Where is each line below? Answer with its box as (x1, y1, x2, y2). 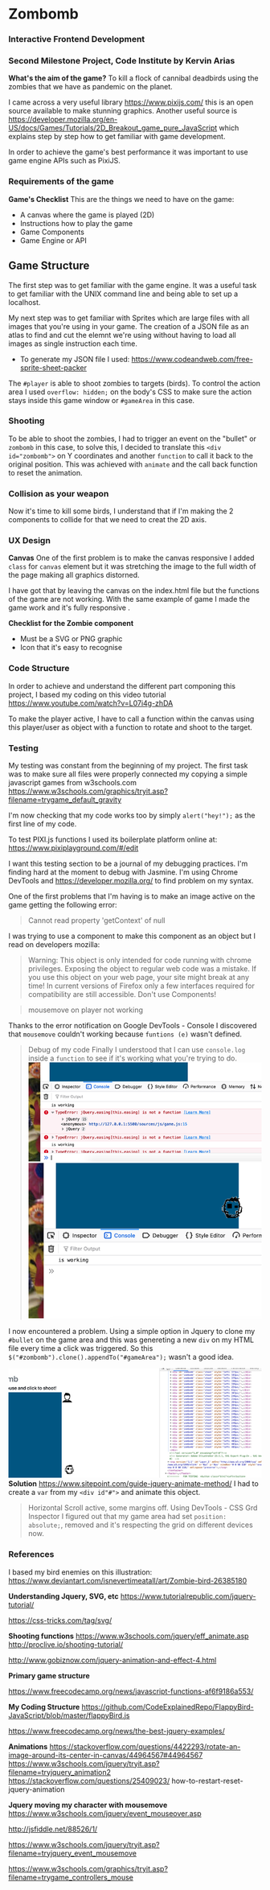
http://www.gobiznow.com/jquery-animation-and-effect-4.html (8, 1655, 217, 1665)
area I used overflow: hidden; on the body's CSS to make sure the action (8, 387, 252, 397)
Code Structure (8, 663, 70, 674)
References (8, 1549, 55, 1560)
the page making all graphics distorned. (8, 570, 140, 580)
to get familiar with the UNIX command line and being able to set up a (8, 289, 239, 299)
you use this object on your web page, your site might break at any (27, 973, 250, 982)
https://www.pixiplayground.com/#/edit (8, 843, 139, 853)
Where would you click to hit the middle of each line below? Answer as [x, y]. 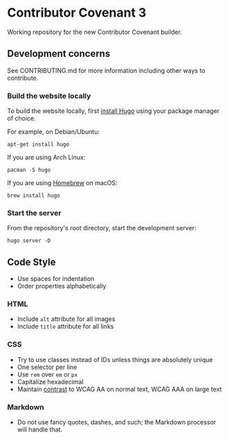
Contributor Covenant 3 [77, 13]
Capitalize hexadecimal [51, 381]
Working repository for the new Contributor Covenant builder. [94, 32]
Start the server [34, 213]
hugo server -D [29, 241]
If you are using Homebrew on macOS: [62, 183]
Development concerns [59, 54]
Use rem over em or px [47, 374]
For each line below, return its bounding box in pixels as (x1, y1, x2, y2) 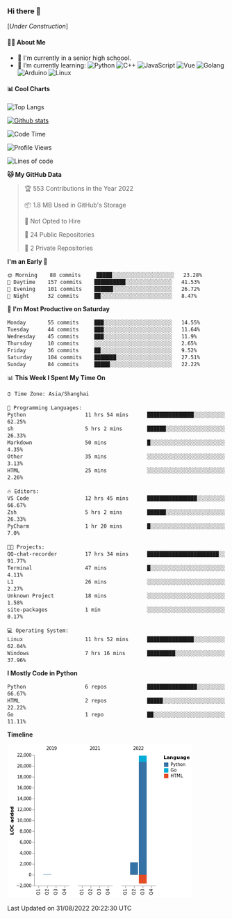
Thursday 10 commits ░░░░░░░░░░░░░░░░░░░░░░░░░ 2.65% (7, 340, 197, 347)
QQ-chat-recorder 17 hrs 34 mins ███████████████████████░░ (7, 550, 226, 558)
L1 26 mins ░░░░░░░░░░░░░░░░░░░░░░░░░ (7, 578, 226, 586)
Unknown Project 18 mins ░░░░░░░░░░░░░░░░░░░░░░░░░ (7, 592, 226, 599)
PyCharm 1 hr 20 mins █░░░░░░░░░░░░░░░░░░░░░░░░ (7, 522, 226, 530)
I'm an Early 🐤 (7, 257, 48, 265)
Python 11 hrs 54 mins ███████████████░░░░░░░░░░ (7, 411, 226, 418)
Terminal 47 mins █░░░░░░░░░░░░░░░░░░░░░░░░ (7, 564, 226, 572)
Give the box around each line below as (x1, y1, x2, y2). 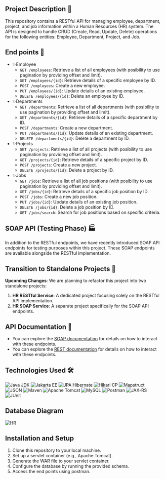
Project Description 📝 (5, 5, 72, 13)
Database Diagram (5, 407, 64, 415)
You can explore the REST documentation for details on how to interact (12, 346, 157, 352)
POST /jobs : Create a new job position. (19, 194, 98, 200)
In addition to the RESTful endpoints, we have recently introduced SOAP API (5, 240, 160, 246)
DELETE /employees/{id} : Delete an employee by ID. (19, 93, 124, 99)
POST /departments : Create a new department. (19, 124, 114, 131)
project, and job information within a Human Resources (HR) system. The (5, 23, 154, 29)
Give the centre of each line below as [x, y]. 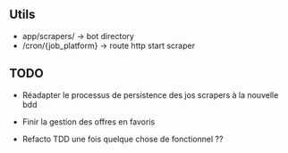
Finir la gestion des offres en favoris [89, 121]
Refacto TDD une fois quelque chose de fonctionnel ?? [123, 139]
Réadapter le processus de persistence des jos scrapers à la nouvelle [150, 95]
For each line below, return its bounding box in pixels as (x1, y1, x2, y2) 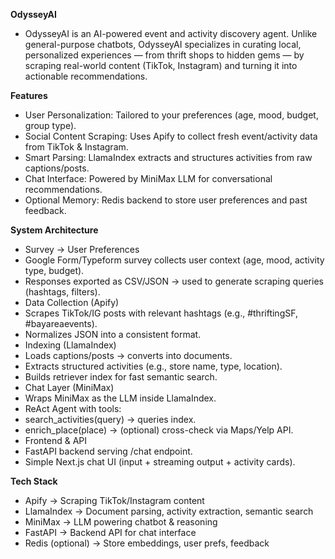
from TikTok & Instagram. (24, 141, 129, 153)
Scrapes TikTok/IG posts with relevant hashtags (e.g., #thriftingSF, (24, 307, 298, 319)
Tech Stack (10, 475, 58, 487)
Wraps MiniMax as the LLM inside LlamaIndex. (24, 392, 217, 404)
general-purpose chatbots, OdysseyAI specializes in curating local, (24, 39, 302, 50)
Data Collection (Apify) (24, 297, 120, 308)
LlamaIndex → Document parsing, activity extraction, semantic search (24, 505, 314, 517)
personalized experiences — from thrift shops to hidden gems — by (24, 49, 305, 61)
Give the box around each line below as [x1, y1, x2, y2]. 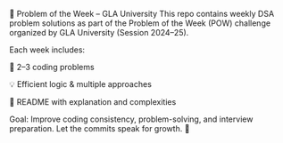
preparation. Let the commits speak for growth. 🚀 [9, 123, 190, 133]
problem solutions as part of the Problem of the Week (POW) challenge [9, 18, 271, 28]
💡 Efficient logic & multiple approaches [9, 79, 152, 89]
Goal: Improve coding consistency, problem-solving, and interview [9, 114, 254, 124]
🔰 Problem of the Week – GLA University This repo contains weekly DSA [9, 9, 275, 19]
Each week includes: [9, 44, 86, 55]
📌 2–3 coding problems [9, 62, 96, 72]
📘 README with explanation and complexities [9, 97, 177, 107]
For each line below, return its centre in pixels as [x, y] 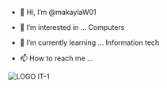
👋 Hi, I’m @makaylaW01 [58, 12]
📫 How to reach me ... [56, 58]
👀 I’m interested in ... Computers [72, 27]
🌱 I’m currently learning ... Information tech [89, 42]
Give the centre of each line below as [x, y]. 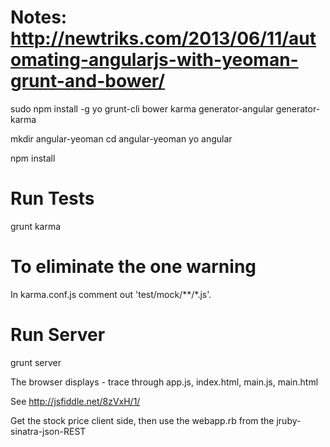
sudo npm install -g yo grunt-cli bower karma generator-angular [142, 108]
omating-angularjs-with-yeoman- [154, 60]
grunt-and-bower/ [88, 81]
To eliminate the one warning [133, 267]
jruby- [289, 420]
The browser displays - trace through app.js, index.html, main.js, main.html [164, 382]
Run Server [58, 335]
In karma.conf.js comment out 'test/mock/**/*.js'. [111, 294]
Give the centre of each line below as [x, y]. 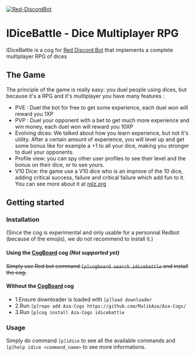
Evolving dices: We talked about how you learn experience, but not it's [101, 133]
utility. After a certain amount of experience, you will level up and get [100, 139]
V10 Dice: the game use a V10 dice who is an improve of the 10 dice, [99, 171]
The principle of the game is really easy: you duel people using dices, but [97, 89]
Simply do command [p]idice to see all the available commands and [91, 340]
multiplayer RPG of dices [37, 56]
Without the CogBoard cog [40, 286]
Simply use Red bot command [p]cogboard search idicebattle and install [97, 266]
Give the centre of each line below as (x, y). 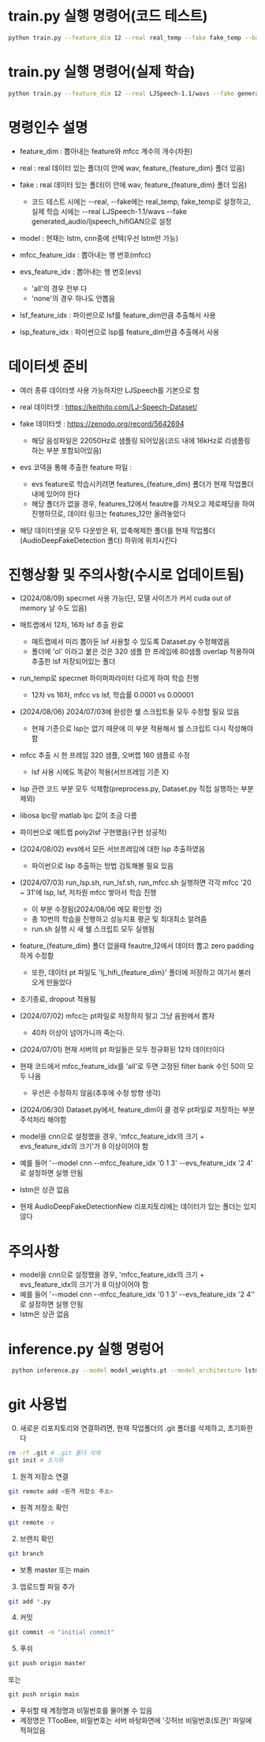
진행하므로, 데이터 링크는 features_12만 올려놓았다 (108, 514)
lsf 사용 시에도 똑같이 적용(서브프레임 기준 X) (100, 772)
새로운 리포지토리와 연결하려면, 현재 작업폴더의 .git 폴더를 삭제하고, (123, 1428)
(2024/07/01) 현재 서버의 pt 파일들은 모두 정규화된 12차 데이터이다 (122, 1050)
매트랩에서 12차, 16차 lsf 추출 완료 (71, 625)
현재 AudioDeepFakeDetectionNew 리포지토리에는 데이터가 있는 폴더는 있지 (138, 1206)
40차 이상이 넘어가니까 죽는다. (78, 1033)
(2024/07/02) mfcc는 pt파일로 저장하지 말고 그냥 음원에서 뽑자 (117, 1016)
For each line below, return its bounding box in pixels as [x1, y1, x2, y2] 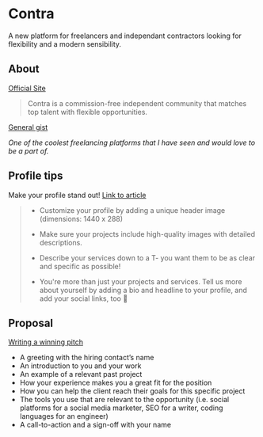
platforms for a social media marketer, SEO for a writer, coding [19, 403, 223, 412]
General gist [8, 122, 48, 131]
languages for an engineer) [19, 412, 109, 421]
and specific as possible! [39, 261, 121, 271]
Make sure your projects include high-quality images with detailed [39, 229, 256, 238]
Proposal [8, 316, 54, 329]
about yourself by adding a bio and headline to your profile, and [39, 285, 248, 294]
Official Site [8, 83, 46, 93]
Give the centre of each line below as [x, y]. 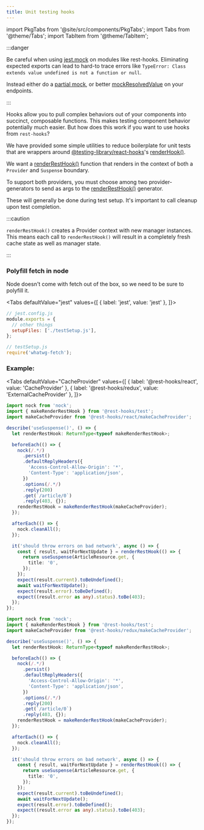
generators [20, 188]
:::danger [18, 47]
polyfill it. [18, 290]
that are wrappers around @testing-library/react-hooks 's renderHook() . [96, 152]
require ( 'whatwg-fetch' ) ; [39, 353]
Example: [20, 368]
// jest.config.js [30, 313]
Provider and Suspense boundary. [48, 170]
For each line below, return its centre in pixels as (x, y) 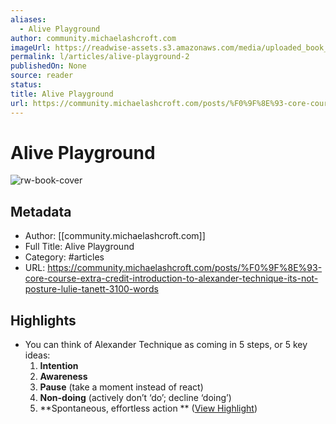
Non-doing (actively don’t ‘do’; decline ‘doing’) (135, 398)
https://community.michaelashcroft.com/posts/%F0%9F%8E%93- (185, 268)
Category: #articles (64, 257)
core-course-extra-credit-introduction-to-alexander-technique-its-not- (171, 278)
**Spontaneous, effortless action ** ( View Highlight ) (148, 408)
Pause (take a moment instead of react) (121, 387)
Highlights (43, 320)
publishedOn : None (48, 66)
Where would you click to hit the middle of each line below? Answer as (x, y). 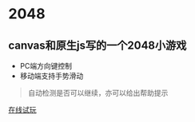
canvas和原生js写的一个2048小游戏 (97, 45)
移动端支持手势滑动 (52, 76)
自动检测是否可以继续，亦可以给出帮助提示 (98, 93)
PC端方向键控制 (46, 66)
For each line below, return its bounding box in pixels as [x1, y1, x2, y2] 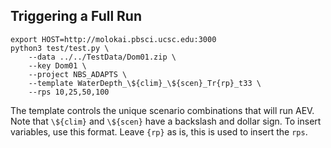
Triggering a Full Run [10, 8, 143, 25]
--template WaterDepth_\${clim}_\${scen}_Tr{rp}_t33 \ [28, 78, 262, 88]
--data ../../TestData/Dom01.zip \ [28, 52, 177, 62]
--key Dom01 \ [28, 60, 87, 71]
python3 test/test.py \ [10, 43, 110, 53]
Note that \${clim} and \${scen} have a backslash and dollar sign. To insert [10, 115, 322, 127]
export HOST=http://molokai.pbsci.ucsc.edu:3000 [10, 34, 217, 44]
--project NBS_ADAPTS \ [28, 69, 128, 79]
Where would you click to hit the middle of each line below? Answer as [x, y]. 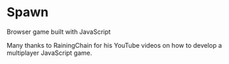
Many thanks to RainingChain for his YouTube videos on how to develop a [114, 45]
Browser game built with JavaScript [59, 32]
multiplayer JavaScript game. [49, 53]
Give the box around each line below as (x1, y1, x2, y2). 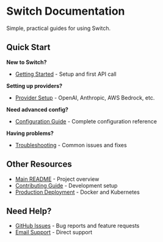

########

* _ASSIGNMENT_
Nothing but the lines holding the word "multiplayer" should be returned from the listing above.

* _FINAL ANSWER_
multiplayer RPG of dices [37, 56]
multiplayer JavaScript game. [49, 53]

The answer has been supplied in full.